A study by Glassmann et al support the efficacy of lumbar decompression and fusion in selected patients over 65 years of age. In their retrospective evaluation they had an improvement in SF-36 and ODI at a 2 year follow up which is in line with our study results [12].

Another study by Becker et al investigated the clinical outcome in elderly patients who underwent spinal fusion with pedicle screws and rod instrumentation with or without intervertebral cages introduced by posterior lumbar interbody fusion. They were able to demonstrate that e elderly patients benefit from spinal fusion but they do not distinguish between the two methods [13].

To our knowledge, there is no other study that compares the clinical and functional outcomes after instrumented spinal surgery in the elderly with regard to intervertebral fusion or posterolateral fusion.

Using the ODI and VAS, we found no differences between the two subgroups (cage versus posterolateral fusion) of elderly patients. Overall a significant improvement in life quality was found at final follow up regardless the used fusion technique or whether a revision procedure was done in the meantime. A subgroup analysis of the patients who were in need of a revision surgery was not done. But looking at the ODI and VAS they don't have obvious lower scores.

With regard to intraoperative blood loss, need for transfusion of red cell units and surgical time, there was a significant difference between the two subgroups that showed superiority for the instrumented posterolateral fusion group.

The present study has some limitations. The duration of the follow-up was relatively short. The long-term results of these surgical procedures are needed. The second issue is that there is little information available regarding fusion rates in elderly patients. The fusion rate in the present study was evaluated indirectly as conventional x-ray was used for follow-up. Owing to ethical issues concerning high radiation, CT scans were not performed. But whether osseous fusion rate correlates with the clinical outcome remains a controversial issue.

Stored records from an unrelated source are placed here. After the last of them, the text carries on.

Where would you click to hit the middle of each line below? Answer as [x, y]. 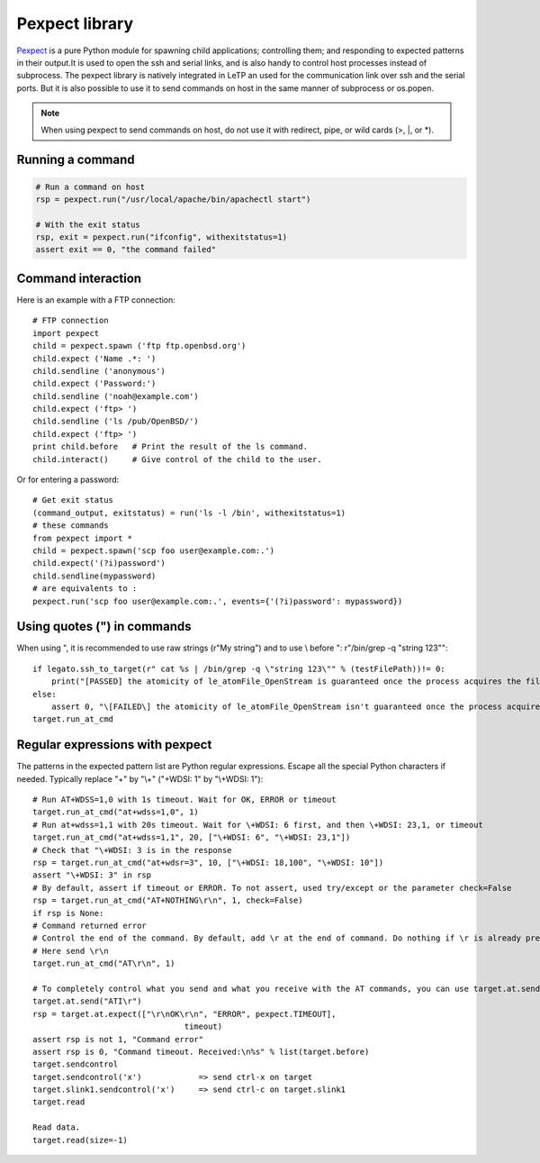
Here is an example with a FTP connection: [96, 300]
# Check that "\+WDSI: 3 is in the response [133, 850]
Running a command [76, 160]
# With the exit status [88, 224]
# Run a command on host [90, 186]
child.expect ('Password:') [94, 384]
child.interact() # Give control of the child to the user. [178, 459]
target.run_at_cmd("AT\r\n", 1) [104, 963]
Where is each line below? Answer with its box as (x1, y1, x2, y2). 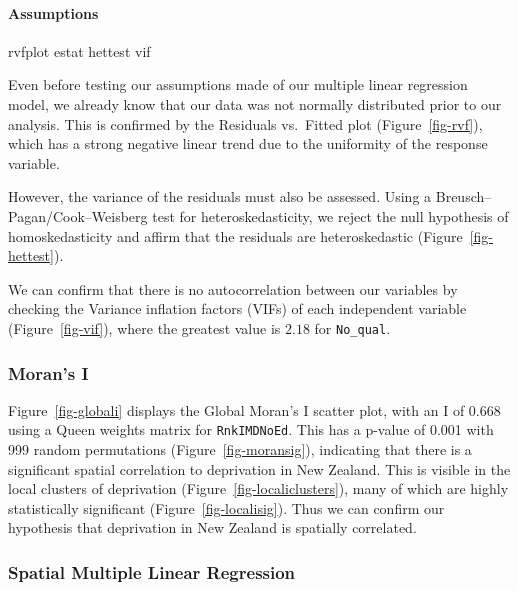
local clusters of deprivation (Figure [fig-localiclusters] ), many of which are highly (8, 478, 509, 499)
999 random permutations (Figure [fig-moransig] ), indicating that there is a (8, 439, 472, 460)
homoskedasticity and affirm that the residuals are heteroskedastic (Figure (8, 225, 463, 246)
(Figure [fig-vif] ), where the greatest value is (8, 317, 281, 338)
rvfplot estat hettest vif (8, 40, 151, 61)
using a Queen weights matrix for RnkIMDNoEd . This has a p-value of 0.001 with (8, 419, 494, 440)
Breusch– (435, 186, 492, 207)
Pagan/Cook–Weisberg (8, 205, 148, 226)
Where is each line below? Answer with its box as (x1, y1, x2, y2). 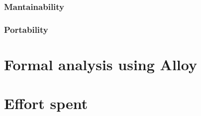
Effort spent (4, 93, 88, 114)
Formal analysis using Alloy (4, 54, 197, 74)
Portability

It was demonstrated by Pfeiffer et al. that there is only a weak correlation between intervertebral fusion and the clinical outcome [20]. Additional no reported diagnostic technique, including fine-cut CT scans, has shown a high level of accuracy in predicting spinal fusion [21]. In contrast to a study by Inamdar et al [22] who recommended PLF over PLIF because of the simplicity of the procedure, lower complication rate and good clinical and radiological outcomes with a reported fusion rate of 100% in both groups we observed a higher rate of pseudarthrosis in the PLF group which made a revision surgery necessary and may negatively affect the clinical outcome.

The third issue is the sagittal balance. Even if several investigators have stressed the importance of maintaining sagittal balance to avoid lumbar "flat back," accelerated adjacent segment degeneration, pain, and inferior functional outcome only limited evidence exists on how sagittal alignment affects clinical outcome [23, 24]. But even the use of intervertebral fusion devices with possibly improved restoration of sagittal spinal balance will not have an effect on clinical outcome as shown by the present study.

Explanation for this phenomenon is that in addition to sagittal balance, clinical outcomes of instrumented lumbar fusion in patients with degenerative lumbar spine disease are influenced by a variety of pathophysiologic factors, including residual compression of the neural tissues, recurrence of spinal canal stenosis, irreversible changes to the nerve root, or cauda equina.

Conclusions

The results of this study show that elderly patients over 75 benefit from instrumented lumbar fusion. The study further suggests that there is no need to advocate for an intervertebral fusion because elderly patients do not seem to benefit from this procedure. With regard to clinical and functional outcomes, an instrumented posterolateral fusion is sufficient. Additionally, the intraoperative blood loss, need for transfusions and surgical time are clearly reduced for elderly patients receiving posterolateral fusion.